INSTRUCTIONS TO FOLLOW
Count lines with "will" below; give only the number.

GIVEN RECORDS
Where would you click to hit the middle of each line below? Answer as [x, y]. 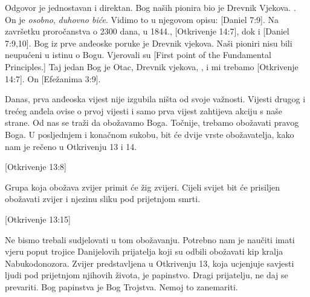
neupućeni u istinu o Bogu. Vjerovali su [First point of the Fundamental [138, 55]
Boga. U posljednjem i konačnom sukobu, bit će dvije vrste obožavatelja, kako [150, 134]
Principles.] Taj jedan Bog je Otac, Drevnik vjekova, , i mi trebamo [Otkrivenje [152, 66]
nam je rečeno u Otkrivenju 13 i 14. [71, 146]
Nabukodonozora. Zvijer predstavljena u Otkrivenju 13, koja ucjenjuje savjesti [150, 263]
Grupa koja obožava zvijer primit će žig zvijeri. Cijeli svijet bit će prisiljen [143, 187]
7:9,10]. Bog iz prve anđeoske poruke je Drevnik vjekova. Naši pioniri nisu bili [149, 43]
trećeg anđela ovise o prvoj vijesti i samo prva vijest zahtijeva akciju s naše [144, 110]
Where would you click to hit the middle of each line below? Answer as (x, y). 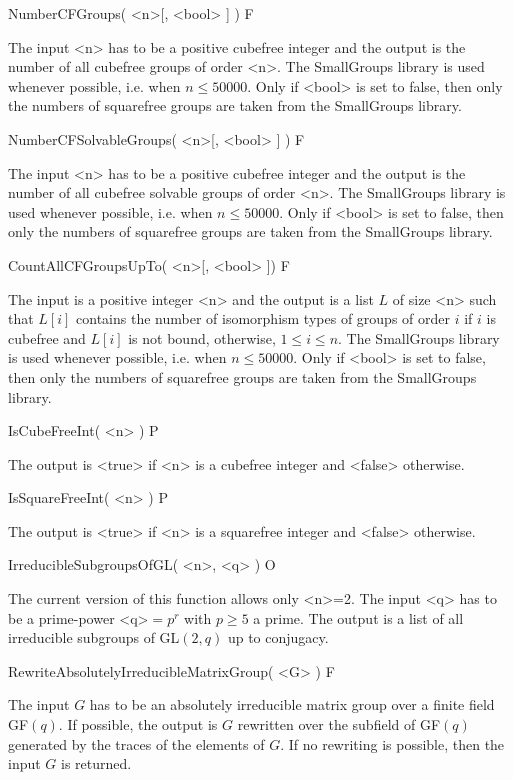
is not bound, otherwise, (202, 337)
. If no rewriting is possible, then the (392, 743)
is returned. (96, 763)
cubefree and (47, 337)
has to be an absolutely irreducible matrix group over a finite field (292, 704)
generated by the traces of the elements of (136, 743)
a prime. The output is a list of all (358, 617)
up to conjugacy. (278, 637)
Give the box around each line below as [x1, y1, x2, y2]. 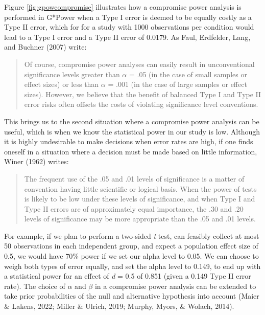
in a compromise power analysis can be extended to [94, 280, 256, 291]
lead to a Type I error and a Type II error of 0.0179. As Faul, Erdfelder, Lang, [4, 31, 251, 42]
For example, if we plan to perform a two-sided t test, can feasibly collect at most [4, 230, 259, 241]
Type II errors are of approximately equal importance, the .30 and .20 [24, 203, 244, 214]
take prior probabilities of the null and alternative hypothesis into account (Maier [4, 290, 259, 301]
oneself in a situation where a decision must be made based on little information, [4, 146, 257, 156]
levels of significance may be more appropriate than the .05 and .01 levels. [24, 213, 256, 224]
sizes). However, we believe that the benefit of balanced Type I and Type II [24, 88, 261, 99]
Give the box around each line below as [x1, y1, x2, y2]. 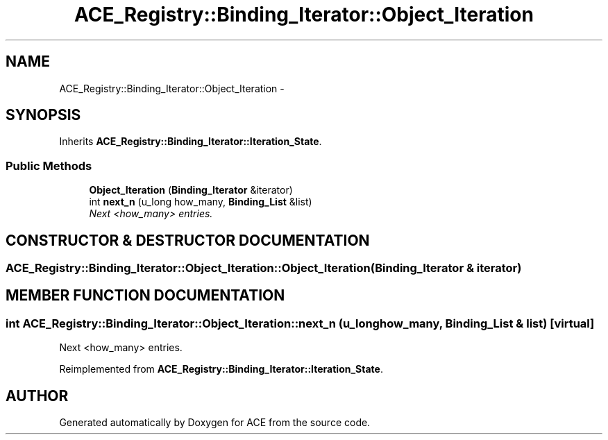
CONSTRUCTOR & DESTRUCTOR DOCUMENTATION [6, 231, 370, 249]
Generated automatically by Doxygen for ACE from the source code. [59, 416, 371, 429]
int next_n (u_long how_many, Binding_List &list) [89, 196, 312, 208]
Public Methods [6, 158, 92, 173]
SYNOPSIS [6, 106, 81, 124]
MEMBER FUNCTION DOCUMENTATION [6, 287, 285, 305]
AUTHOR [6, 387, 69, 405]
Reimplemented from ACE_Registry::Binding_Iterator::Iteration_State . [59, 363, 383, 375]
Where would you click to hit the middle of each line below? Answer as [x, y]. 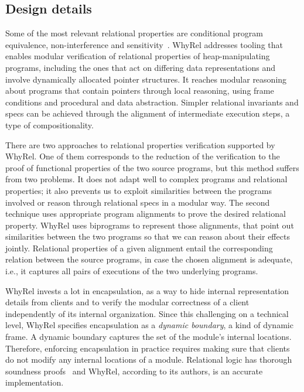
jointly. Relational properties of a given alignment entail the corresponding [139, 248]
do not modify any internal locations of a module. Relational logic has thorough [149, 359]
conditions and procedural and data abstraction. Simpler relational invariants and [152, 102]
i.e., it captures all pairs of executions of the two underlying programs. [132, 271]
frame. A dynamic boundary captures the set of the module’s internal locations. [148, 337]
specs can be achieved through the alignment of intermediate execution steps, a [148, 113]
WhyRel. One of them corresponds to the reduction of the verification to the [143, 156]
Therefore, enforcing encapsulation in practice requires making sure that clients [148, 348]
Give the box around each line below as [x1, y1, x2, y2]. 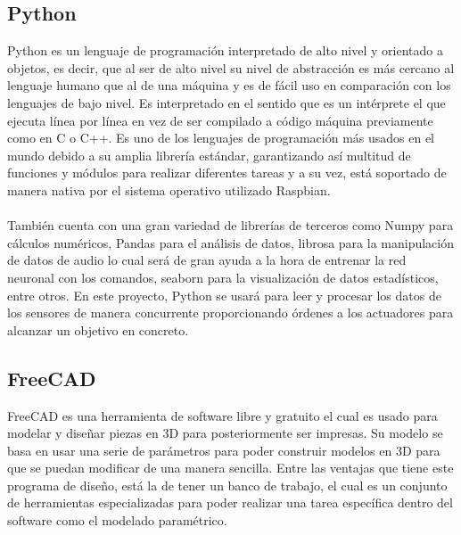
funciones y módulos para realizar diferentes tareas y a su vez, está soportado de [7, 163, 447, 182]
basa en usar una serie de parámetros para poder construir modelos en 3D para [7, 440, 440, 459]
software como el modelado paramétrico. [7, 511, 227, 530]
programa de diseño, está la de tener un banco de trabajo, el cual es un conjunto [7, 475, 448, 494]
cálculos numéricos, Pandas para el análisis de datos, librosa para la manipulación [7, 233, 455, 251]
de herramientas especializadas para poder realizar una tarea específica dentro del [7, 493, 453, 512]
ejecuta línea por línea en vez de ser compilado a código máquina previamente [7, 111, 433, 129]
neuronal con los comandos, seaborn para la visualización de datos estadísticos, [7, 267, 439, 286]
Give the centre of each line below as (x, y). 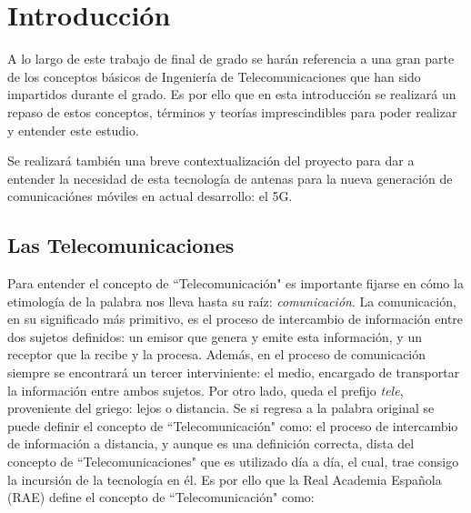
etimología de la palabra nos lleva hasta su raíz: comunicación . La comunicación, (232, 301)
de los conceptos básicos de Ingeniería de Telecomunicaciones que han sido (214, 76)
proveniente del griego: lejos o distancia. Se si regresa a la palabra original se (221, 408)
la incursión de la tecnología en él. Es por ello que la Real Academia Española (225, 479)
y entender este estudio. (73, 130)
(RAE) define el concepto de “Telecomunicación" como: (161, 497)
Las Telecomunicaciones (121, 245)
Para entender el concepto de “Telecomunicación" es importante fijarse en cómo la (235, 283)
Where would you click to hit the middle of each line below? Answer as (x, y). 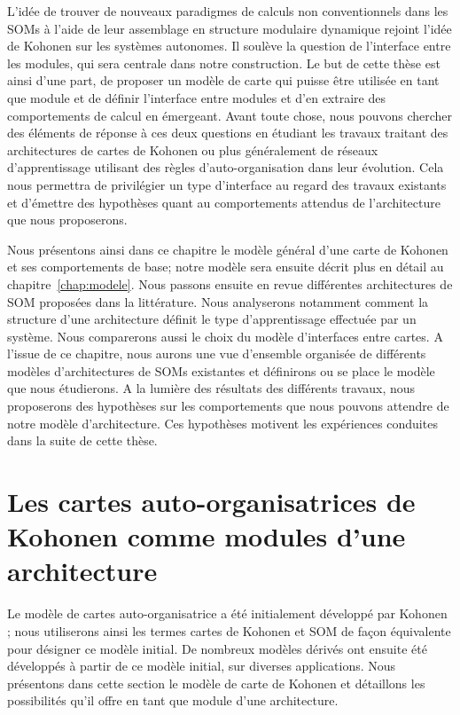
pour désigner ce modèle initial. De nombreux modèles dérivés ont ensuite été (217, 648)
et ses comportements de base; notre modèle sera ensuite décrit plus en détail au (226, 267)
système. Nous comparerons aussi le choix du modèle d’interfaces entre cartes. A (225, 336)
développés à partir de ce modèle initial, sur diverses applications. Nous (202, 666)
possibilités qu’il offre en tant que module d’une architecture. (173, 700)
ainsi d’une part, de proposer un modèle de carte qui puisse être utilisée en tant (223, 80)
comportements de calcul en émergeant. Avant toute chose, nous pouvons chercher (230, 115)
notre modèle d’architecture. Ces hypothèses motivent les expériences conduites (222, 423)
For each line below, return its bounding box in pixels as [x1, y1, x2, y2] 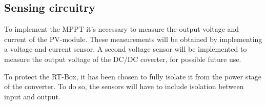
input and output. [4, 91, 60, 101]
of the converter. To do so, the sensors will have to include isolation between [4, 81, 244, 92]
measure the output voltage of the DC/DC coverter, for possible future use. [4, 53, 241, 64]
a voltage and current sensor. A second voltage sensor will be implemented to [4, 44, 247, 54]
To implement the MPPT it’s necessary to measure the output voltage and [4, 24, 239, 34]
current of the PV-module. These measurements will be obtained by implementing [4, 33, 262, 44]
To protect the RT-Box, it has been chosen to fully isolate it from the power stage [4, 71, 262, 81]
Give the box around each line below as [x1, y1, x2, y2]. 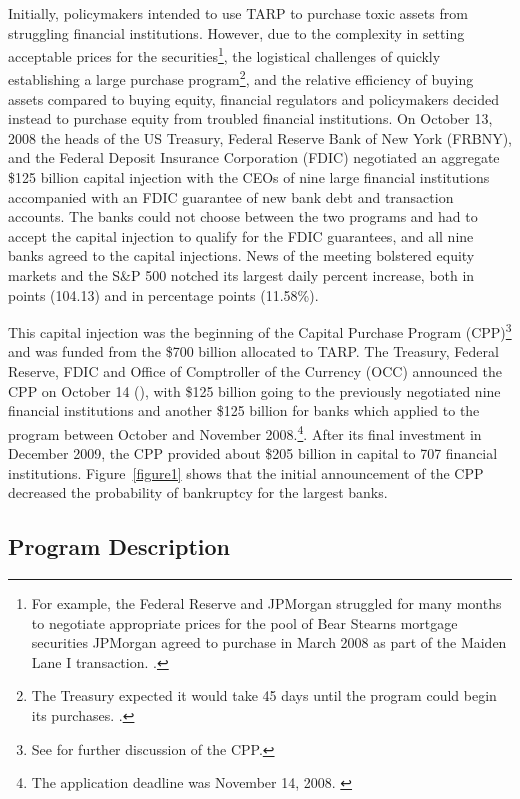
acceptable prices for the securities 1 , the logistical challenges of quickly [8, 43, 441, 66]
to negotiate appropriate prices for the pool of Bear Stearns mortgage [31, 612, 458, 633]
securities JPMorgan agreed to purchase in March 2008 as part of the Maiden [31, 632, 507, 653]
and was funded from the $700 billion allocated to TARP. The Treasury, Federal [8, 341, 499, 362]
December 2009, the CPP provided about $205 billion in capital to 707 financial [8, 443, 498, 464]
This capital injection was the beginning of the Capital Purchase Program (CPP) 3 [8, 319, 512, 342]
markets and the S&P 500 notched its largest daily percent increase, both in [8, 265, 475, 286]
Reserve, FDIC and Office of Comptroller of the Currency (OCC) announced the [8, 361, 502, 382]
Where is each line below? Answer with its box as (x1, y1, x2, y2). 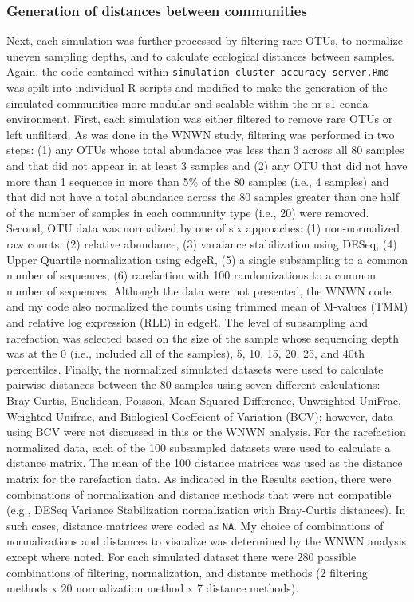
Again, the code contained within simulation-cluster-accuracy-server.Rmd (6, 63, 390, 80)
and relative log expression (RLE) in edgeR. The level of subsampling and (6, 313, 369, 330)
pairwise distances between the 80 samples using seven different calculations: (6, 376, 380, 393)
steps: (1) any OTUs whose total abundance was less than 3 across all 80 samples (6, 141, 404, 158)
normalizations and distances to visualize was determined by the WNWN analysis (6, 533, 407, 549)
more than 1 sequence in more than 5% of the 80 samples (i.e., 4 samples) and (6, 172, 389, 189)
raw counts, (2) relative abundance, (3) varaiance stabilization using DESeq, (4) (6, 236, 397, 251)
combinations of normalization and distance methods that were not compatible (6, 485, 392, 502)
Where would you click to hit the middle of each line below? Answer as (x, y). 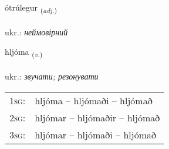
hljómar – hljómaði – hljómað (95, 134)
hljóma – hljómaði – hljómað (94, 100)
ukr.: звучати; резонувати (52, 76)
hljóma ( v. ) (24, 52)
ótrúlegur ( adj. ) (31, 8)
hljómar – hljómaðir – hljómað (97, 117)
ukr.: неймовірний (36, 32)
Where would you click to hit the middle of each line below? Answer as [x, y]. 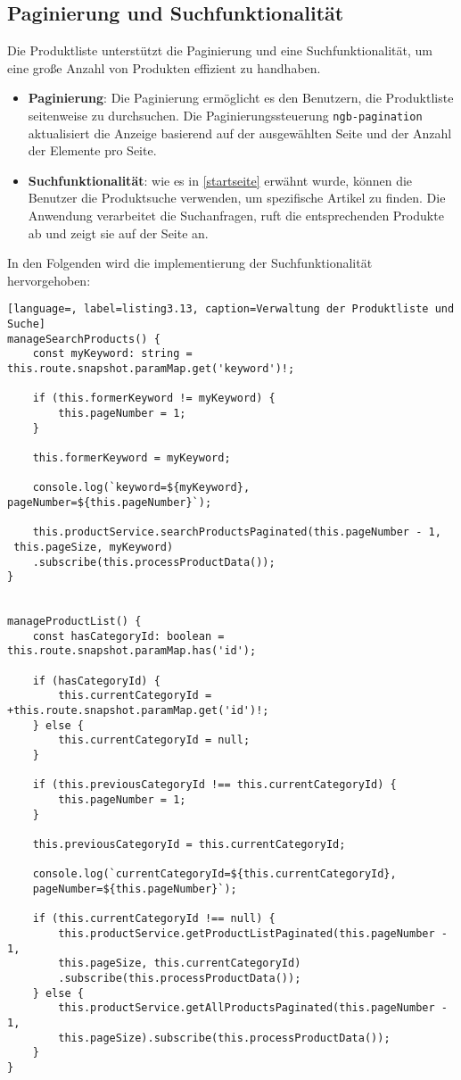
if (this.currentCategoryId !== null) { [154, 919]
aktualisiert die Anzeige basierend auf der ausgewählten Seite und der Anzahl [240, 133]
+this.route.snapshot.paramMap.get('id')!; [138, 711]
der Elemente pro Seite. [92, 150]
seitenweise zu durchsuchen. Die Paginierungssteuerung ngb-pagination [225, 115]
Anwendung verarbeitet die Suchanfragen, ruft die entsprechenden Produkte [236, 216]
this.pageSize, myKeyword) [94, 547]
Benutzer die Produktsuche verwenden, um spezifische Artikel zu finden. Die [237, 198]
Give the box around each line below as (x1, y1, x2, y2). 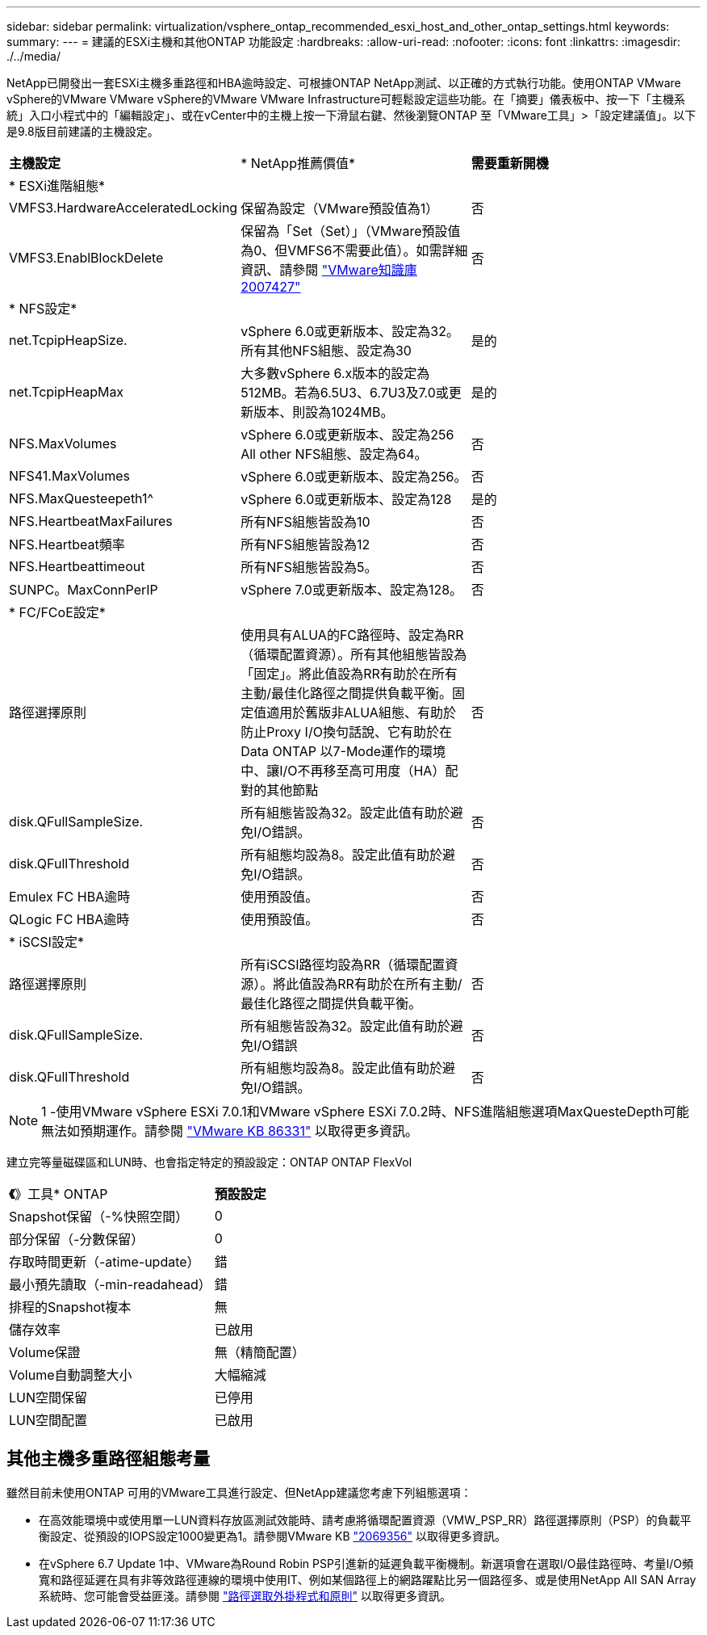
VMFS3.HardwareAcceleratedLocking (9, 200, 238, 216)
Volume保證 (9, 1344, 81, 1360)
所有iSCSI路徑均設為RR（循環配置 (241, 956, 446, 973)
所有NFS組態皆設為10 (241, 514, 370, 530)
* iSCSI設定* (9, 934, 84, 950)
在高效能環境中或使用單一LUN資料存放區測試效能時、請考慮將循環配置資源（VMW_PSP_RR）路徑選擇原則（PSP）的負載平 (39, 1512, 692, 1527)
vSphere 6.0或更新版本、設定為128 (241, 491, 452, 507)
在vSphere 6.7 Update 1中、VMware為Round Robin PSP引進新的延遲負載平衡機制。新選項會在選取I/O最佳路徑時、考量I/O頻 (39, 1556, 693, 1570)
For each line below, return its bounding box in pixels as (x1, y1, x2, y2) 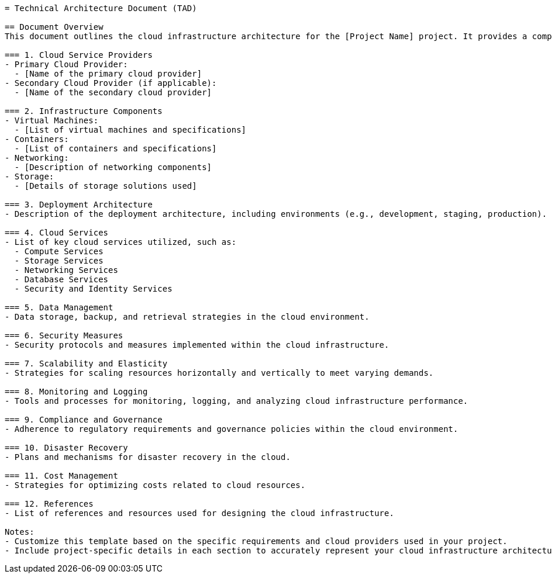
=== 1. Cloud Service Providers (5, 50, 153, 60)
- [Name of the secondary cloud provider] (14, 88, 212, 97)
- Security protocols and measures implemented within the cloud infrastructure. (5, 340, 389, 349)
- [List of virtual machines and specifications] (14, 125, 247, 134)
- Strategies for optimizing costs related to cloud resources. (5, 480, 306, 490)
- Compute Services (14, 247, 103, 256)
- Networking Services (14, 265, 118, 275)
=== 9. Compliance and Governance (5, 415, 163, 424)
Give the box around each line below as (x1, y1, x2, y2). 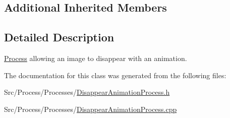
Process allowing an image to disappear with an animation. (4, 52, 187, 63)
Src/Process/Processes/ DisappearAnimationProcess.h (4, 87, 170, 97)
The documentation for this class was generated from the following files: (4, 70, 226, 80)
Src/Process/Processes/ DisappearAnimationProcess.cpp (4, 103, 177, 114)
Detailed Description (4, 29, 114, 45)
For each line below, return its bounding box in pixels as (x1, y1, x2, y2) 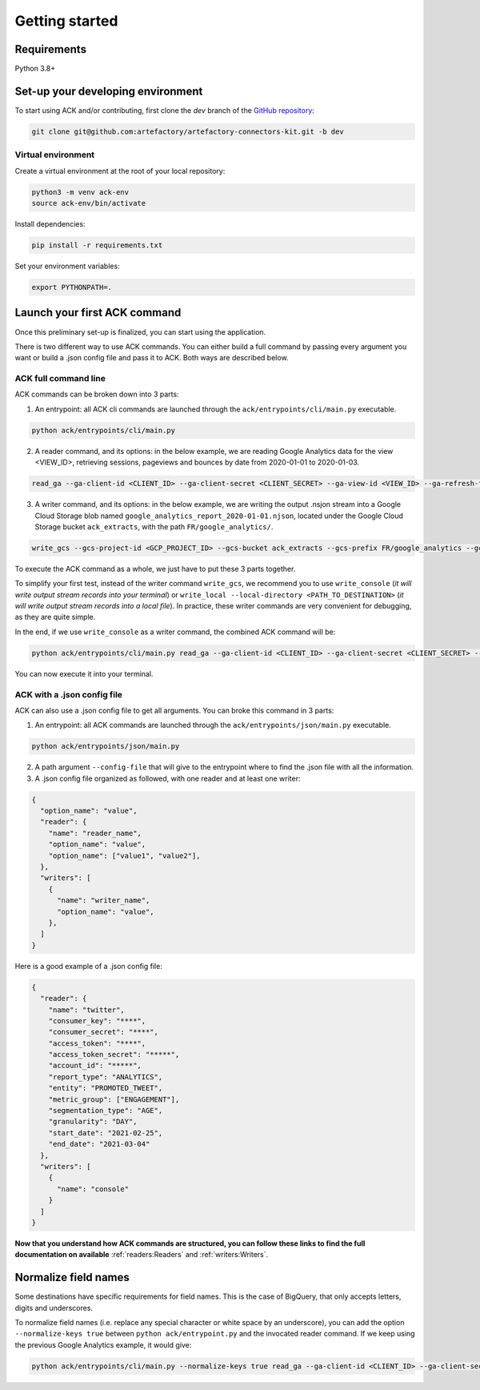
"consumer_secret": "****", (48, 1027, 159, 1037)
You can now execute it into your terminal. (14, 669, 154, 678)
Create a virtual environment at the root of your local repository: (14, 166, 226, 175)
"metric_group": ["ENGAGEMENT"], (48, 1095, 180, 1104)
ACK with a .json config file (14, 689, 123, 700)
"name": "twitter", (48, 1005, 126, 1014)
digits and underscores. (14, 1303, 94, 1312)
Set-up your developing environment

ANSWER TO THIS TASK
3